## WHAT YOU WILL DO
Although the records include pictures, the copy should not; write out exactly the lines from the first through the line with "Where would you".

─── INPUT MATERIAL

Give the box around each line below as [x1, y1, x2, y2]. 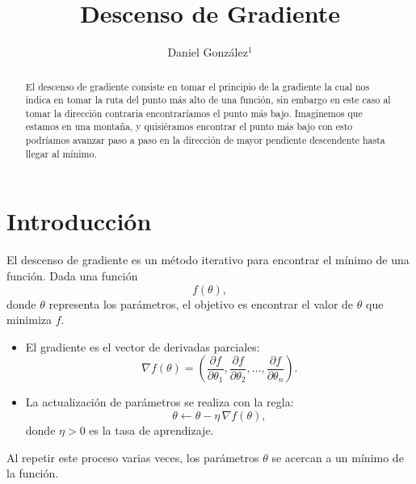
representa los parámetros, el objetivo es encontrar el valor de [48, 295, 354, 312]
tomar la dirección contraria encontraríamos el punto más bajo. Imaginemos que [25, 106, 363, 120]
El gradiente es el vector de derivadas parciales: [25, 338, 260, 355]
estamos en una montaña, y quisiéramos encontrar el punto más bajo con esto [25, 120, 353, 133]
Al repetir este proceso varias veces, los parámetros [6, 448, 259, 465]
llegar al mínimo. [25, 146, 97, 160]
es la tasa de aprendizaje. [89, 421, 214, 438]
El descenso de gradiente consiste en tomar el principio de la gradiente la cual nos [25, 79, 370, 93]
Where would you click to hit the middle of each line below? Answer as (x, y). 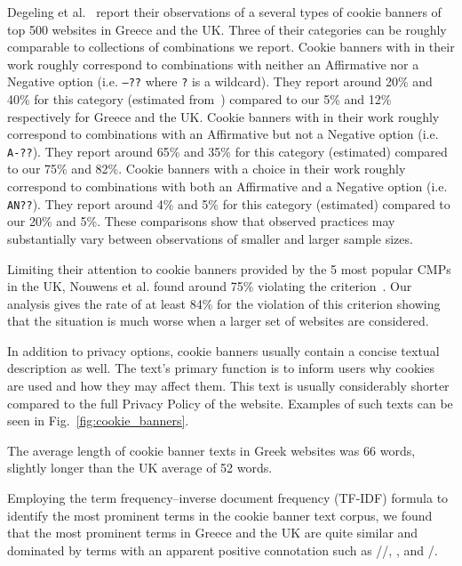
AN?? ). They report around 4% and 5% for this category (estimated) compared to (229, 203)
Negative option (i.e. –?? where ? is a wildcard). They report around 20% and (220, 81)
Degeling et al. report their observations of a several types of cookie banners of (224, 12)
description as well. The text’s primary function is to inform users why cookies (221, 368)
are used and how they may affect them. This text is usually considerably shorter (228, 386)
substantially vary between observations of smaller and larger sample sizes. (210, 238)
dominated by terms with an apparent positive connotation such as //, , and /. (223, 550)
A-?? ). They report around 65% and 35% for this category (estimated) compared (227, 151)

──────

## COMPLETED TASK
Give the box around each line below as [x1, y1, x2, y2]. 
representa los parámetros, el objetivo es encontrar el valor de [48, 295, 354, 312]
tomar la dirección contraria encontraríamos el punto más bajo. Imaginemos que [25, 106, 363, 120]
El gradiente es el vector de derivadas parciales: [25, 338, 260, 355]
estamos en una montaña, y quisiéramos encontrar el punto más bajo con esto [25, 120, 353, 133]
Al repetir este proceso varias veces, los parámetros [6, 448, 259, 465]
llegar al mínimo. [25, 146, 97, 160]
es la tasa de aprendizaje. [89, 421, 214, 438]
El descenso de gradiente consiste en tomar el principio de la gradiente la cual nos [25, 79, 370, 93]
Where would you click to hit the middle of each line below? Answer as (x, y). 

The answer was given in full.